EXERCISE MATERIALS Block Start

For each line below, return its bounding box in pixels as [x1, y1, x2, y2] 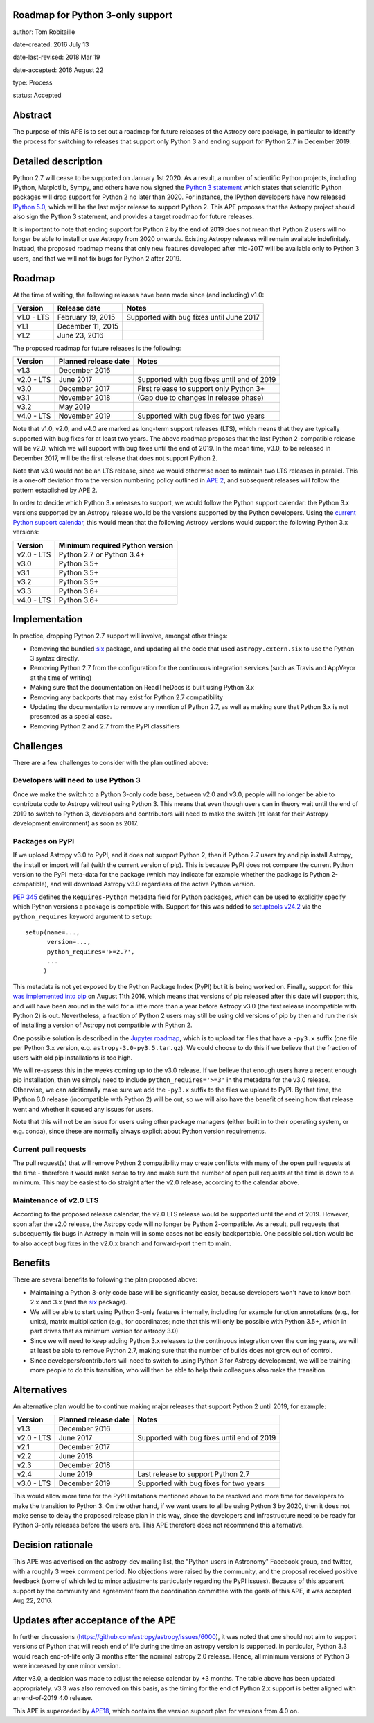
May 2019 [58, 402, 91, 412]
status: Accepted [12, 91, 62, 100]
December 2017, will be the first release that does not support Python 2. [12, 454, 218, 462]
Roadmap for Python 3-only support [12, 9, 172, 21]
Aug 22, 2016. [12, 1596, 53, 1604]
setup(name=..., [25, 928, 80, 936]
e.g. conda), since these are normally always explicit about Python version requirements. [12, 1127, 267, 1136]
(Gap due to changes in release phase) [137, 393, 265, 403]
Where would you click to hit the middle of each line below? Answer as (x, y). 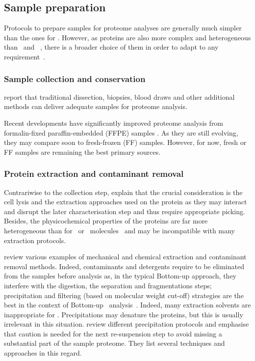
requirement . (25, 56)
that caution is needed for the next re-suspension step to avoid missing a (113, 333)
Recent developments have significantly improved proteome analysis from (114, 123)
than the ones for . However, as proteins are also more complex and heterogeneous (127, 37)
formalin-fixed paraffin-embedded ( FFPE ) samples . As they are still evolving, (121, 132)
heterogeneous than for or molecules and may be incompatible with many (119, 230)
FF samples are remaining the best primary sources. (82, 152)
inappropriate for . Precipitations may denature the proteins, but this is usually (124, 314)
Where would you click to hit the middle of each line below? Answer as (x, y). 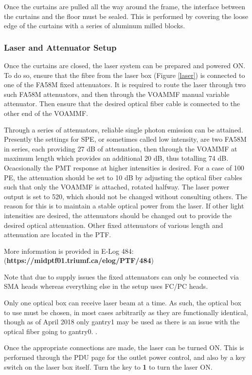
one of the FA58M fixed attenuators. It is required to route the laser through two (125, 84)
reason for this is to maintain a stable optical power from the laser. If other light (124, 206)
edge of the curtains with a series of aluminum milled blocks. (95, 26)
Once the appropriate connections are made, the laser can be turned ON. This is (124, 347)
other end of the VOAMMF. (46, 113)
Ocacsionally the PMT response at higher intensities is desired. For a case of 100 (124, 167)
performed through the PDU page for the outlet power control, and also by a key (125, 357)
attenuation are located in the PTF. (58, 234)
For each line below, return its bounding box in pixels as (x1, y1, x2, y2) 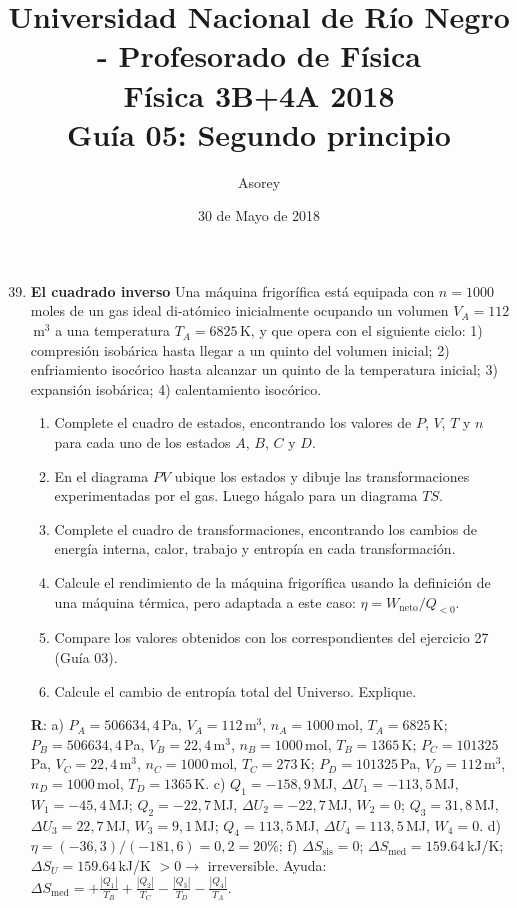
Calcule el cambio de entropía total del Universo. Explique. (54, 680, 417, 701)
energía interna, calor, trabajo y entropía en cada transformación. (54, 538, 456, 559)
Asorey (237, 171, 281, 192)
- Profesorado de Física (96, 35, 422, 76)
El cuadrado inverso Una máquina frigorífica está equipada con (30, 280, 435, 301)
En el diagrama (54, 465, 149, 486)
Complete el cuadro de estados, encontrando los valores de (54, 412, 412, 433)
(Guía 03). (54, 646, 118, 667)
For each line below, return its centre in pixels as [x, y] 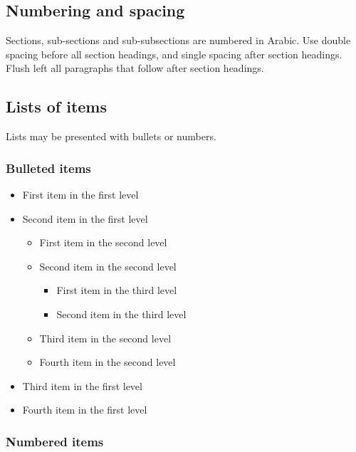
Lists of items [57, 106]
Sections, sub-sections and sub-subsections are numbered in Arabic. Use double [178, 40]
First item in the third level [117, 290]
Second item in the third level [121, 314]
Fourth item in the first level [85, 410]
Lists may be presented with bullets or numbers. [111, 136]
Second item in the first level [85, 218]
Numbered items [55, 441]
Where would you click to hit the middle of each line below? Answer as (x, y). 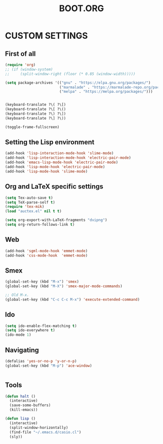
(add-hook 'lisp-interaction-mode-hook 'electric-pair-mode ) (68, 158)
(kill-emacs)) (24, 410)
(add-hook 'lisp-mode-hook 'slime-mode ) (47, 171)
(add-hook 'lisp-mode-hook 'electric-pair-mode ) (55, 167)
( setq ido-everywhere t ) (30, 330)
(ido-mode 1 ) (18, 335)
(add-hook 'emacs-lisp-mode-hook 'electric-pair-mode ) (62, 162)
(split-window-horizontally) (39, 427)
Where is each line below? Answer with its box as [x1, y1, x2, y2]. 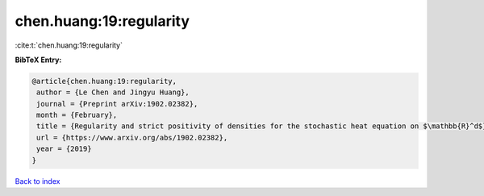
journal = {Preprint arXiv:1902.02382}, [36, 99, 198, 108]
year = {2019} [36, 144, 92, 153]
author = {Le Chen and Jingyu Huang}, [36, 88, 190, 97]
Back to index [15, 176, 60, 186]
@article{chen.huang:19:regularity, [31, 77, 177, 85]
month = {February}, [36, 111, 118, 120]
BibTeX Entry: [15, 55, 62, 65]
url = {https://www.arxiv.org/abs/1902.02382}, [36, 133, 228, 142]
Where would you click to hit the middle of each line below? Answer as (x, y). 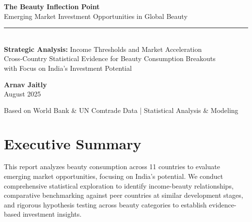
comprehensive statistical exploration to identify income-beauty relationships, (119, 185)
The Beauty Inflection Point (52, 6)
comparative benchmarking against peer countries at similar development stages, (124, 195)
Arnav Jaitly (25, 84)
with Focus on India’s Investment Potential (68, 68)
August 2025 (23, 94)
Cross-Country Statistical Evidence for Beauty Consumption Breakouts (110, 58)
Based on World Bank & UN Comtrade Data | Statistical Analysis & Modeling (121, 110)
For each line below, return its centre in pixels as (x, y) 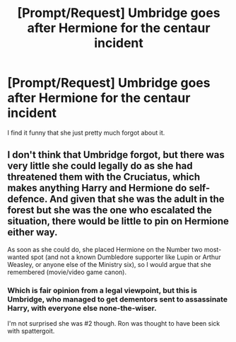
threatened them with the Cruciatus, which (104, 177)
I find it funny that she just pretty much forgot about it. (86, 132)
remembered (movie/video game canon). (67, 272)
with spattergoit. (31, 331)
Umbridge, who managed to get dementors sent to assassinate (118, 299)
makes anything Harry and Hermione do (97, 188)
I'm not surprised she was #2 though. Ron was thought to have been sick (114, 324)
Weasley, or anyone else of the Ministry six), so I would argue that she (110, 264)
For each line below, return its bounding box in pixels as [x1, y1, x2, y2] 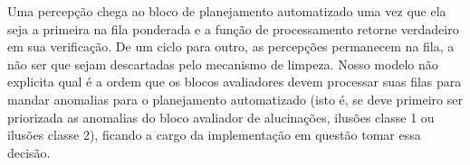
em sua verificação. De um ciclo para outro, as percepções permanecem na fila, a [7, 37, 455, 56]
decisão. [7, 142, 51, 161]
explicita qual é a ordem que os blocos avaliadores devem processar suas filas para [7, 72, 462, 91]
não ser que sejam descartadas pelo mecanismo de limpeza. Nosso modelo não [7, 54, 438, 73]
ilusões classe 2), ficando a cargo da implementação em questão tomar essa [7, 125, 421, 144]
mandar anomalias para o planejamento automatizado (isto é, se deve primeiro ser [7, 89, 463, 108]
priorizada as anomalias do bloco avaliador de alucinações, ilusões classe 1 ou [7, 107, 435, 126]
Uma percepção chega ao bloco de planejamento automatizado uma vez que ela [7, 2, 446, 20]
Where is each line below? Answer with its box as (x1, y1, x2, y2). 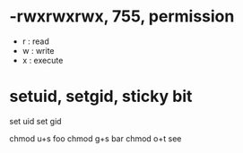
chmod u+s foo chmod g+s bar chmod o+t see (9, 132, 182, 144)
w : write (22, 45, 56, 55)
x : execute (22, 55, 64, 65)
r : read (22, 36, 49, 47)
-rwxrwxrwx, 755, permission (9, 6, 235, 27)
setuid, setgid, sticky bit (9, 87, 193, 106)
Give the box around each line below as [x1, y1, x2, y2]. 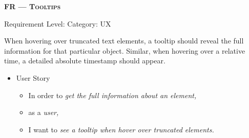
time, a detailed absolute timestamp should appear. [4, 55, 165, 66]
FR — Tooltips [4, 1, 61, 11]
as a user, [28, 107, 59, 118]
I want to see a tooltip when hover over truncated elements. [28, 124, 214, 134]
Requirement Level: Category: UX [4, 18, 111, 29]
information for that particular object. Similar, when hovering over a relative [4, 45, 245, 56]
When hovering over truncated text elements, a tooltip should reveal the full [4, 35, 244, 46]
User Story [16, 72, 50, 83]
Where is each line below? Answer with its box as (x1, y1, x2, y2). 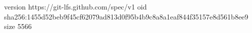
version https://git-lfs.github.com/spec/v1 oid (4, 1, 147, 11)
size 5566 (4, 21, 32, 31)
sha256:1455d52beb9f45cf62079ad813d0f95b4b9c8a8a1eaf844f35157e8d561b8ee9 (4, 11, 248, 21)
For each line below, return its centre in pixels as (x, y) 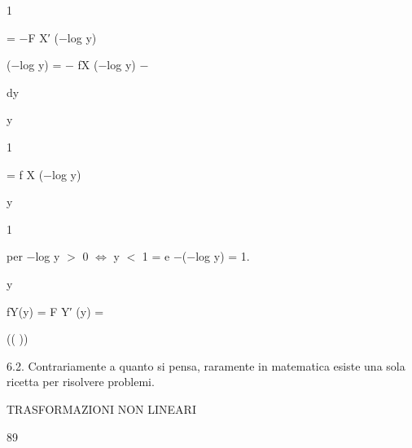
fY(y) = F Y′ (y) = (55, 311)
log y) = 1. (223, 256)
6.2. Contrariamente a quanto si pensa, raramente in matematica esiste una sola (206, 365)
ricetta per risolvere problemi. (81, 382)
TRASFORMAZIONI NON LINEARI (101, 408)
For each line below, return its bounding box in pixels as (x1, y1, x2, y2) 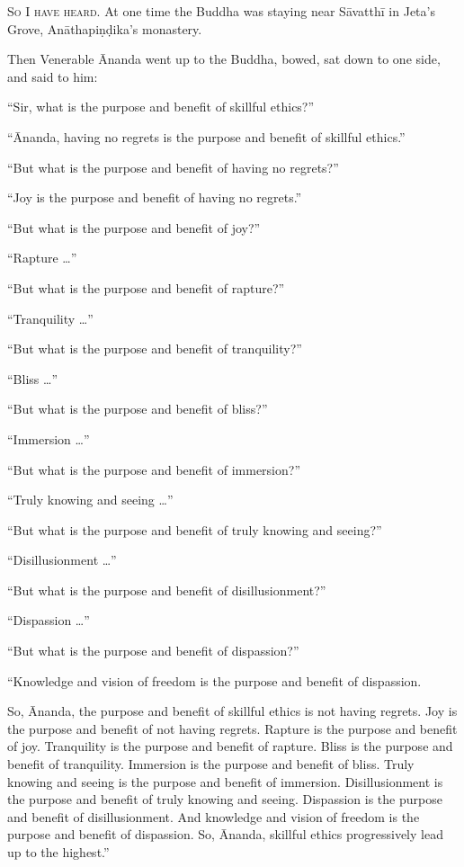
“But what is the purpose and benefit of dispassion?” (7, 641, 299, 660)
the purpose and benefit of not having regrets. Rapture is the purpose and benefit (7, 719, 458, 737)
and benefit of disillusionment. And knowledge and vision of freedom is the (7, 807, 420, 826)
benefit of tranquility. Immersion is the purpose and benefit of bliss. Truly (7, 755, 415, 773)
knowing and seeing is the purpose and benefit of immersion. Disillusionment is (7, 772, 443, 791)
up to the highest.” (7, 843, 110, 861)
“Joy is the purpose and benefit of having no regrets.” (7, 188, 302, 207)
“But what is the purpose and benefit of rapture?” (7, 278, 285, 297)
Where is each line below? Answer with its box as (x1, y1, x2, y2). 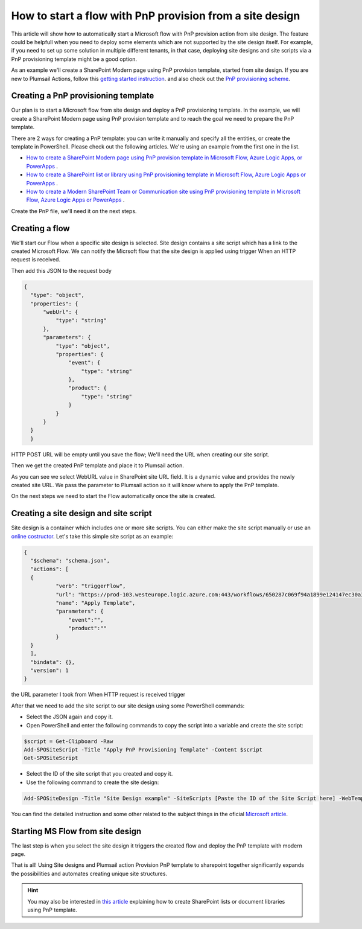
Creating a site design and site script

EXERCISE MATERIALS Block End

• [PROMPT] The answer must be the part of the records that opens with the line containing "Cross-Country Statistical Evidence" and closes with the line containing "threatened them with", reproduced exactly, with no pictures.

• [ANSWER]
Cross-Country Statistical Evidence for Beauty Consumption Breakouts (110, 58)
Based on World Bank & UN Comtrade Data | Statistical Analysis & Modeling (121, 110)
For each line below, return its centre in pixels as (x, y) 
threatened them with the Cruciatus, which (104, 177)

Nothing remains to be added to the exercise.